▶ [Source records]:
▬▬▬

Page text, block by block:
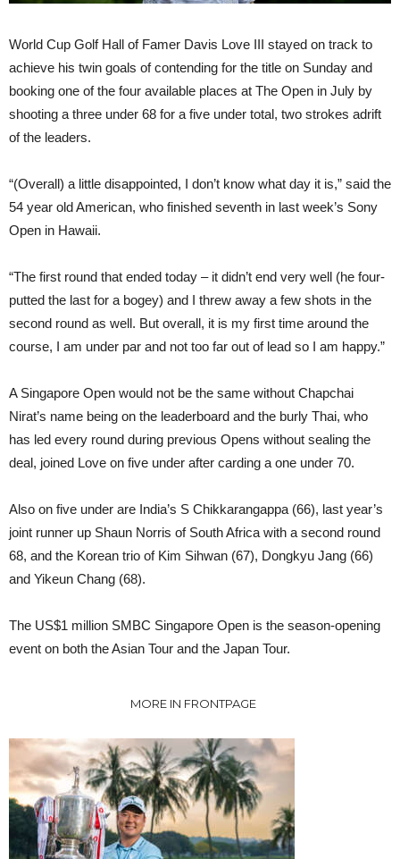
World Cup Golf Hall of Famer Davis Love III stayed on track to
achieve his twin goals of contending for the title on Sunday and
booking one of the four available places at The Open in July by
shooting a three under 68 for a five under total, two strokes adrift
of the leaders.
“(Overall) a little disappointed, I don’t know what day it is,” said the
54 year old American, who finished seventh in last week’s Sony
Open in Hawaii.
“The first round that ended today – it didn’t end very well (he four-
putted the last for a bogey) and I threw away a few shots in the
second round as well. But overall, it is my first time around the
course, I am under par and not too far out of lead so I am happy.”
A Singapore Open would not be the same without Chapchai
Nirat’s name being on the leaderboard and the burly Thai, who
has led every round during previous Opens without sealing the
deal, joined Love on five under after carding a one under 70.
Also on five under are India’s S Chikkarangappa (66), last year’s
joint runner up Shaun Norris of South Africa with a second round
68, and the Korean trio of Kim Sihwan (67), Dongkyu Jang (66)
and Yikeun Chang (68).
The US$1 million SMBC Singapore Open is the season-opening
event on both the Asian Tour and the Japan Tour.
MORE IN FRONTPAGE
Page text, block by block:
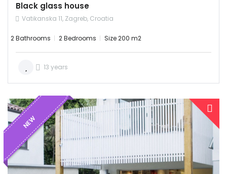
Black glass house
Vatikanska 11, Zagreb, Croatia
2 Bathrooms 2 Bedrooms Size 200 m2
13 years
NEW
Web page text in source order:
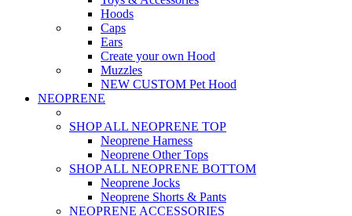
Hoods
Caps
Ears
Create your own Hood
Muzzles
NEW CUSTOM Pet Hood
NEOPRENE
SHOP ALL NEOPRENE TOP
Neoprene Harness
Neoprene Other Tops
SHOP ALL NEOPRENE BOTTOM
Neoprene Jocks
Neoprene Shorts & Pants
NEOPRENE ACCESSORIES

▬▬▬

The answer is to be a bare number, showing how many lines of the records contain "Love".

2